Task description:
Transcribe the data that follows in full. Leave out the pictures.

Stored data:
============================================================

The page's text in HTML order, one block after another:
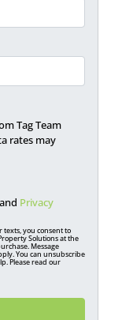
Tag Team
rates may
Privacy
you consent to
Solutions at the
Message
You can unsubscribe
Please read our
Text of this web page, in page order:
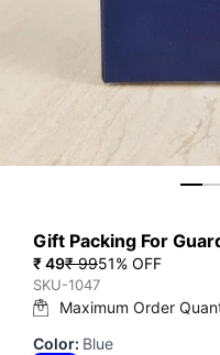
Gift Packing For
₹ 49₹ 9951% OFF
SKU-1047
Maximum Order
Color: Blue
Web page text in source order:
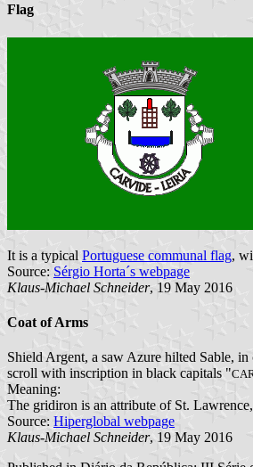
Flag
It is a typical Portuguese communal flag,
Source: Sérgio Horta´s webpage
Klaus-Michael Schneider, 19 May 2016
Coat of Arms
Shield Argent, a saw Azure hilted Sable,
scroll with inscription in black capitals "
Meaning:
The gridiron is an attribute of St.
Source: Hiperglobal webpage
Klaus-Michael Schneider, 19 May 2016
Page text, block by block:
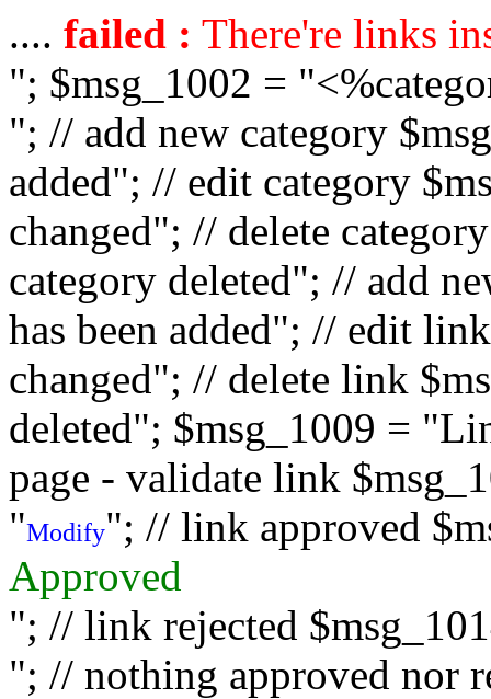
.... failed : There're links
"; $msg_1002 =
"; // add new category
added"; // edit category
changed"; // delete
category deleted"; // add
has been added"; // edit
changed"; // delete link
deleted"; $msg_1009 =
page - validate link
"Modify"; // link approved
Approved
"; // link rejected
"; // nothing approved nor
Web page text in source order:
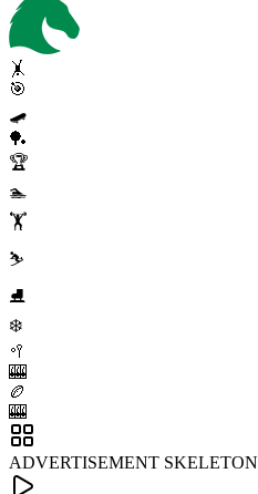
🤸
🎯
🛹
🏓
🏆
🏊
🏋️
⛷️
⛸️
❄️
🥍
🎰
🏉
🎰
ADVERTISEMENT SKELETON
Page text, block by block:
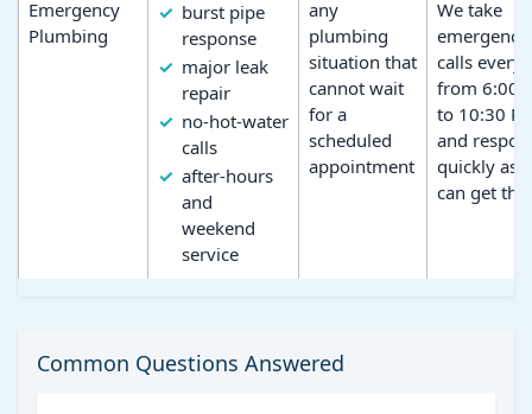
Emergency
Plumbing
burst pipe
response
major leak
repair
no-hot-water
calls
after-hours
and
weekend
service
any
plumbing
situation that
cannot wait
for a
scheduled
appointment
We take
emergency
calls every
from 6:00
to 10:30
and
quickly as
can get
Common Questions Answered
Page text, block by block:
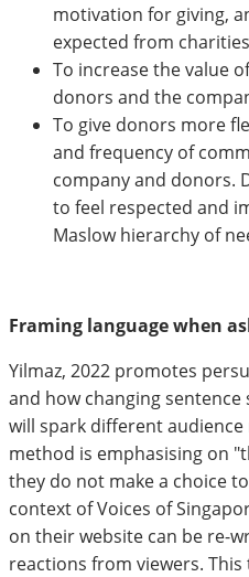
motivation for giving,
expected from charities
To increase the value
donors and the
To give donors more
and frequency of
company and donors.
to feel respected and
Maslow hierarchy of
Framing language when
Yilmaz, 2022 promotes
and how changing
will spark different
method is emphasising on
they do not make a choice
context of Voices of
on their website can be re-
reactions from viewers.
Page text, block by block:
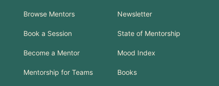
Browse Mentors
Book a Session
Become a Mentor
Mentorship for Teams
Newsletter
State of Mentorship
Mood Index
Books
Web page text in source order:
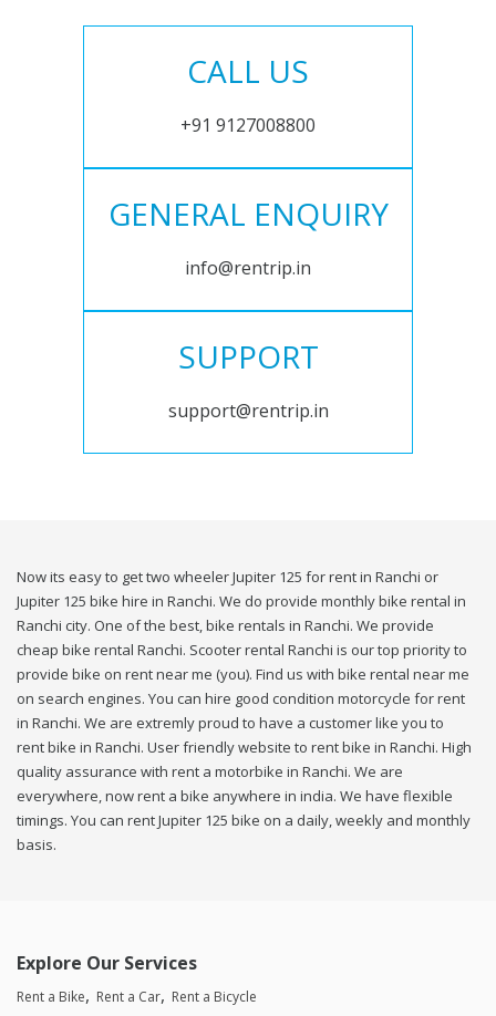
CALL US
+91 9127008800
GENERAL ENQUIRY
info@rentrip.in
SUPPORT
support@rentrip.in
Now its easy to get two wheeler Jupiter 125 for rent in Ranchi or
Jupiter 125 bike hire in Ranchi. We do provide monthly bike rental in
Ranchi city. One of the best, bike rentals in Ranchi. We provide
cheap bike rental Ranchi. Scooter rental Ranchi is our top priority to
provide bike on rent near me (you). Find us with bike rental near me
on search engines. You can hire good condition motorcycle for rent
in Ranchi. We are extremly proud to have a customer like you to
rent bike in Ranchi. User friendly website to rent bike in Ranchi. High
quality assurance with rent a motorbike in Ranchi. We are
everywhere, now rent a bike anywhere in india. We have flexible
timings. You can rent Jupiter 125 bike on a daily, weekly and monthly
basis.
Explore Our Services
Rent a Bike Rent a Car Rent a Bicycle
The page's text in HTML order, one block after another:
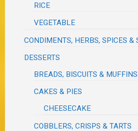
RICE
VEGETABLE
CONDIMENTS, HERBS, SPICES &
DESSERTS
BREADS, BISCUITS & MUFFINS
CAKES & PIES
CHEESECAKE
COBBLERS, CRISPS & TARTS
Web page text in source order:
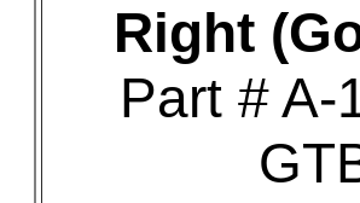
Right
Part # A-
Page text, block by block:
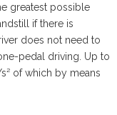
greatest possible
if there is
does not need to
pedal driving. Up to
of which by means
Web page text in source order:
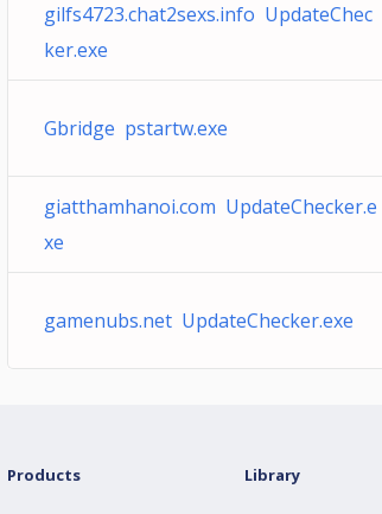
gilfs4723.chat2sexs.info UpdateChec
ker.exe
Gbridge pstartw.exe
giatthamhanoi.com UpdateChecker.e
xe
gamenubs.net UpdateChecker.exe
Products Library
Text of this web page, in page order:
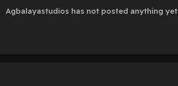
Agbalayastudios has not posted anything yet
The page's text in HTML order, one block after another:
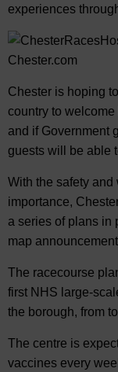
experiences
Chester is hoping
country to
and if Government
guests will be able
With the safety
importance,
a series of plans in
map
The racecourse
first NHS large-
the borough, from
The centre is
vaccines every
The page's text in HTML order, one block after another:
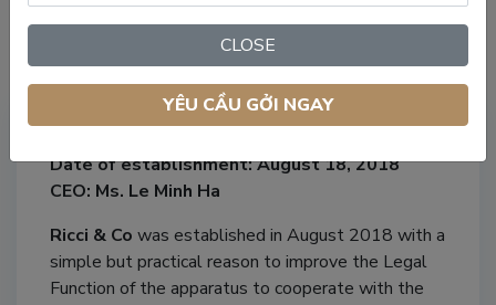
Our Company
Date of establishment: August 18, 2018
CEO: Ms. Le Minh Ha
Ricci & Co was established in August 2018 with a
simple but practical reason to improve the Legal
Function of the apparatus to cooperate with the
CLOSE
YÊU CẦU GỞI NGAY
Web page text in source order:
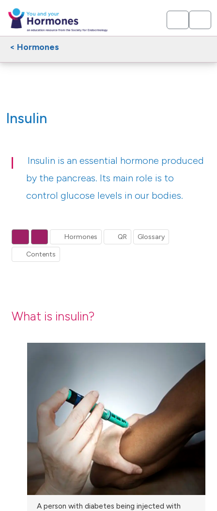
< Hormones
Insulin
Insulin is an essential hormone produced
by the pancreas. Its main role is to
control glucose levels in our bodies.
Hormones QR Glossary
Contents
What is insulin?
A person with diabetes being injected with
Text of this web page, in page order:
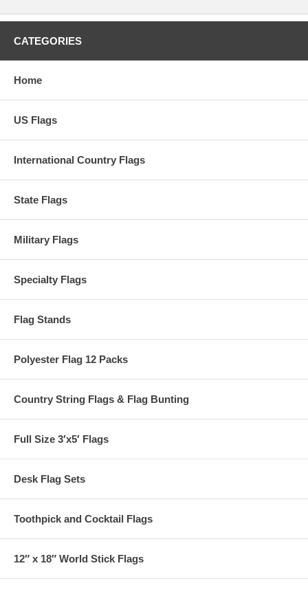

============================================================

Reply to the exercise:
The page's text in HTML order, one block after another:
Tag Team
rates may
Privacy
you consent to
Solutions at the
Message
You can unsubscribe
Please read our
Text of this web page, in page order:
Gift Packing For
₹ 49₹ 9951% OFF
SKU-1047
Maximum Order
Color: Blue
Web page text in source order:
Flag
It is a typical Portuguese communal flag,
Source: Sérgio Horta´s webpage
Klaus-Michael Schneider, 19 May 2016
Coat of Arms
Shield Argent, a saw Azure hilted Sable,
scroll with inscription in black capitals "
Meaning:
The gridiron is an attribute of St.
Source: Hiperglobal webpage
Klaus-Michael Schneider, 19 May 2016
Page text, block by block:
.... failed : There're links
"; $msg_1002 =
"; // add new category
added"; // edit category
changed"; // delete
category deleted"; // add
has been added"; // edit
changed"; // delete link
deleted"; $msg_1009 =
page - validate link
"Modify"; // link approved
Approved
"; // link rejected
"; // nothing approved nor
Web page text in source order:
🤸
🎯
🛹
🏓
🏆
🏊
🏋️
⛷️
⛸️
❄️
🥍
🎰
🏉
🎰
ADVERTISEMENT SKELETON
Page text, block by block:
Emergency
Plumbing
burst pipe
response
major leak
repair
no-hot-water
calls
after-hours
and
weekend
service
any
plumbing
situation that
cannot wait
for a
scheduled
appointment
We take
emergency
calls every
from 6:00
to 10:30
and
quickly as
can get
Common Questions Answered
Page text, block by block:
motivation for giving,
expected from charities
To increase the value
donors and the
To give donors more
and frequency of
company and donors.
to feel respected and
Maslow hierarchy of
Framing language when
Yilmaz, 2022 promotes
and how changing
will spark different
method is emphasising on
they do not make a choice
context of Voices of
on their website can be re-
reactions from viewers.
Page text, block by block:
Browse Mentors
Book a Session
Become a Mentor
Mentorship for Teams
Newsletter
State of Mentorship
Mood Index
Books
Web page text in source order:
CALL US
+91 9127008800
GENERAL ENQUIRY
info@rentrip.in
SUPPORT
support@rentrip.in
Now its easy to get two wheeler Jupiter 125 for rent in Ranchi or
Jupiter 125 bike hire in Ranchi. We do provide monthly bike rental in
Ranchi city. One of the best, bike rentals in Ranchi. We provide
cheap bike rental Ranchi. Scooter rental Ranchi is our top priority to
provide bike on rent near me (you). Find us with bike rental near me
on search engines. You can hire good condition motorcycle for rent
in Ranchi. We are extremly proud to have a customer like you to
rent bike in Ranchi. User friendly website to rent bike in Ranchi. High
quality assurance with rent a motorbike in Ranchi. We are
everywhere, now rent a bike anywhere in india. We have flexible
timings. You can rent Jupiter 125 bike on a daily, weekly and monthly
basis.
Explore Our Services
Rent a Bike Rent a Car Rent a Bicycle
The page's text in HTML order, one block after another:
RICE
VEGETABLE
CONDIMENTS, HERBS, SPICES &
DESSERTS
BREADS, BISCUITS & MUFFINS
CAKES & PIES
CHEESECAKE
COBBLERS, CRISPS & TARTS
Web page text in source order:
Right
Part # A-
Page text, block by block:
greatest possible
if there is
does not need to
pedal driving. Up to
of which by means
Web page text in source order:
gilfs4723.chat2sexs.info UpdateChec
ker.exe
Gbridge pstartw.exe
giatthamhanoi.com UpdateChecker.e
xe
gamenubs.net UpdateChecker.exe
Products Library
Text of this web page, in page order:
Agbalayastudios has not posted anything yet
The page's text in HTML order, one block after another:
experiences
Chester is hoping
country to
and if Government
guests will be able
With the safety
importance,
a series of plans in
map
The racecourse
first NHS large-
the borough, from
The centre is
vaccines every
The page's text in HTML order, one block after another:
Our Company
Date of establishment: August 18, 2018
CEO: Ms. Le Minh Ha
Ricci & Co was established in August 2018 with a
simple but practical reason to improve the Legal
Function of the apparatus to cooperate with the
CLOSE
YÊU CẦU GỞI NGAY
Web page text in source order:
< Hormones
Insulin
Insulin is an essential hormone produced
by the pancreas. Its main role is to
control glucose levels in our bodies.
Hormones QR Glossary
Contents
What is insulin?
A person with diabetes being injected with
Text of this web page, in page order:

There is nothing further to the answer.